[Data supplied]
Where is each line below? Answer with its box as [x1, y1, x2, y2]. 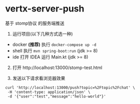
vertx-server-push [5, 3, 84, 14]
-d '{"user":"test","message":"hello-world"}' [7, 93, 106, 99]
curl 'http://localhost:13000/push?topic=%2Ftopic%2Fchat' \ [5, 85, 135, 90]
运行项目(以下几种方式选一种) [12, 30, 73, 36]
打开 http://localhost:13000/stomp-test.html [12, 64, 102, 70]
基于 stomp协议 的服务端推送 [5, 20, 64, 26]
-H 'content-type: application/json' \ [7, 89, 91, 94]
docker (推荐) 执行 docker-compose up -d [12, 41, 96, 47]
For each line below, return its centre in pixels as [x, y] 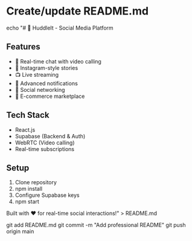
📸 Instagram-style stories [46, 68]
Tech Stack [28, 115]
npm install [29, 189]
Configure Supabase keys [47, 195]
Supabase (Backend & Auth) [50, 136]
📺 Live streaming [37, 74]
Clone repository [36, 182]
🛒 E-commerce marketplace [50, 96]
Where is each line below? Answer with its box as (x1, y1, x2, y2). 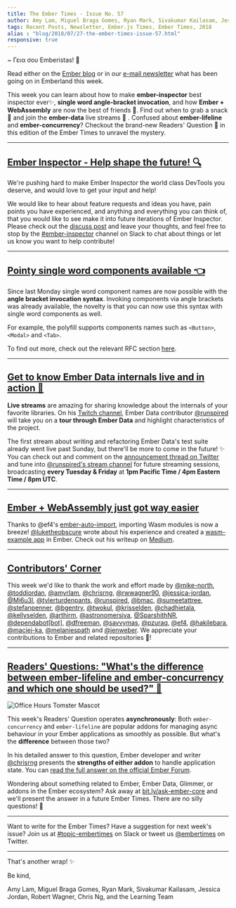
[/Data supplied]
— Exercise —
Everything from the line containing "Tech Stack [28, 115]" to the last line of the records above should be reproduced exactly, except the pictures.

— Exercise result —
Tech Stack [28, 115]
npm install [29, 189]
Configure Supabase keys [47, 195]
Supabase (Backend & Auth) [50, 136]
📺 Live streaming [37, 74]
Clone repository [36, 182]
🛒 E-commerce marketplace [50, 96]
Where is each line below? Answer with its box as (x1, y1, x2, y2). 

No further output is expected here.